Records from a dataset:
Start of Block

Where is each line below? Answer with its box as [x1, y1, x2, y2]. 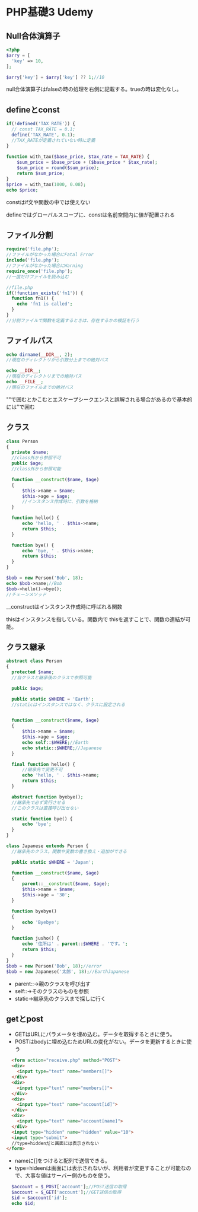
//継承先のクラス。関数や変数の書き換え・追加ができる [11, 848, 127, 854]
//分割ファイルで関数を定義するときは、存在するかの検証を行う [6, 317, 140, 323]
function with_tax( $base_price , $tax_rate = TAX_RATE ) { [6, 154, 150, 160]
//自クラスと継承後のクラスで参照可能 [11, 675, 92, 680]
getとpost [6, 1014, 44, 1024]
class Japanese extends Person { [6, 843, 89, 849]
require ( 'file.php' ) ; [6, 246, 60, 252]
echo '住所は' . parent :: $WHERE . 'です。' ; [21, 941, 129, 947]
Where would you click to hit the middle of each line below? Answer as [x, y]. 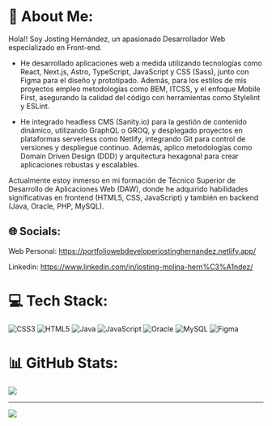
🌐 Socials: [35, 232]
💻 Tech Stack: [58, 300]
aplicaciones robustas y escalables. [80, 164]
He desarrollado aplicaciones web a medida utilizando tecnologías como [141, 63]
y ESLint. [35, 106]
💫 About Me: [51, 17]
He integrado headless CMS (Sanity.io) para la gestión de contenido [133, 121]
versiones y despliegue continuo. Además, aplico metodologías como [136, 147]
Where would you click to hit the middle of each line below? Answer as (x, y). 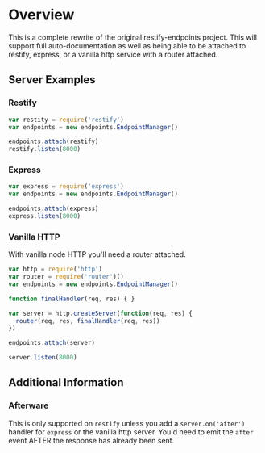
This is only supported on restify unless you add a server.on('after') (127, 423)
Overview (41, 15)
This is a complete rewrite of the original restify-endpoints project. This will (133, 37)
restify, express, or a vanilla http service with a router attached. (113, 54)
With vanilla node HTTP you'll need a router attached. (97, 254)
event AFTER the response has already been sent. (91, 440)
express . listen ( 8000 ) (45, 216)
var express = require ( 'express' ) (66, 187)
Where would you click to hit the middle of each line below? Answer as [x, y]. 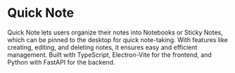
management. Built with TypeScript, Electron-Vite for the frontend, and [110, 55]
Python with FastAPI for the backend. [61, 62]
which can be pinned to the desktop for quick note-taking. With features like [118, 39]
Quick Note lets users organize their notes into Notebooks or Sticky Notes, [115, 32]
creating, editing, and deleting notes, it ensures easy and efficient [102, 47]
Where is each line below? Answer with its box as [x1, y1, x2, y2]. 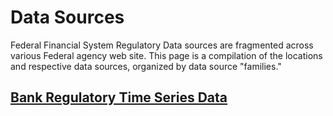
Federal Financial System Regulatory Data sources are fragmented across [10, 39, 314, 51]
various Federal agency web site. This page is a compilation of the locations [10, 49, 323, 61]
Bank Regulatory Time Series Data [10, 89, 228, 106]
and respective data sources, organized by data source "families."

End of Block

What you will do =
Could you write out every line above exactly as it stands, with no images?

Answer below =
Where is each line below? Answer with its box as [x1, y1, x2, y2]. 
//継承先のクラス。関数や変数の書き換え・追加ができる [11, 848, 127, 854]
//分割ファイルで関数を定義するときは、存在するかの検証を行う [6, 317, 140, 323]
function with_tax( $base_price , $tax_rate = TAX_RATE ) { [6, 154, 150, 160]
//自クラスと継承後のクラスで参照可能 [11, 675, 92, 680]
getとpost [6, 1014, 44, 1024]
class Japanese extends Person { [6, 843, 89, 849]
require ( 'file.php' ) ; [6, 246, 60, 252]
echo '住所は' . parent :: $WHERE . 'です。' ; [21, 941, 129, 947]
Where would you click to hit the middle of each line below? Answer as [x, y]. 
🌐 Socials: [35, 232]
💻 Tech Stack: [58, 300]
aplicaciones robustas y escalables. [80, 164]
He desarrollado aplicaciones web a medida utilizando tecnologías como [141, 63]
y ESLint. [35, 106]
💫 About Me: [51, 17]
He integrado headless CMS (Sanity.io) para la gestión de contenido [133, 121]
versiones y despliegue continuo. Además, aplico metodologías como [136, 147]
Where would you click to hit the middle of each line below? Answer as (x, y). 
This is only supported on restify unless you add a server.on('after') (127, 423)
Overview (41, 15)
This is a complete rewrite of the original restify-endpoints project. This will (133, 37)
restify, express, or a vanilla http service with a router attached. (113, 54)
With vanilla node HTTP you'll need a router attached. (97, 254)
event AFTER the response has already been sent. (91, 440)
express . listen ( 8000 ) (45, 216)
var express = require ( 'express' ) (66, 187)
Where would you click to hit the middle of each line below? Answer as [x, y]. 
management. Built with TypeScript, Electron-Vite for the frontend, and [110, 55]
Python with FastAPI for the backend. [61, 62]
which can be pinned to the desktop for quick note-taking. With features like [118, 39]
Quick Note lets users organize their notes into Notebooks or Sticky Notes, [115, 32]
creating, editing, and deleting notes, it ensures easy and efficient [102, 47]
Where is each line below? Answer with its box as [x1, y1, x2, y2]. 
Federal Financial System Regulatory Data sources are fragmented across [10, 39, 314, 51]
various Federal agency web site. This page is a compilation of the locations [10, 49, 323, 61]
Bank Regulatory Time Series Data [10, 89, 228, 106]
and respective data sources, organized by data source "families."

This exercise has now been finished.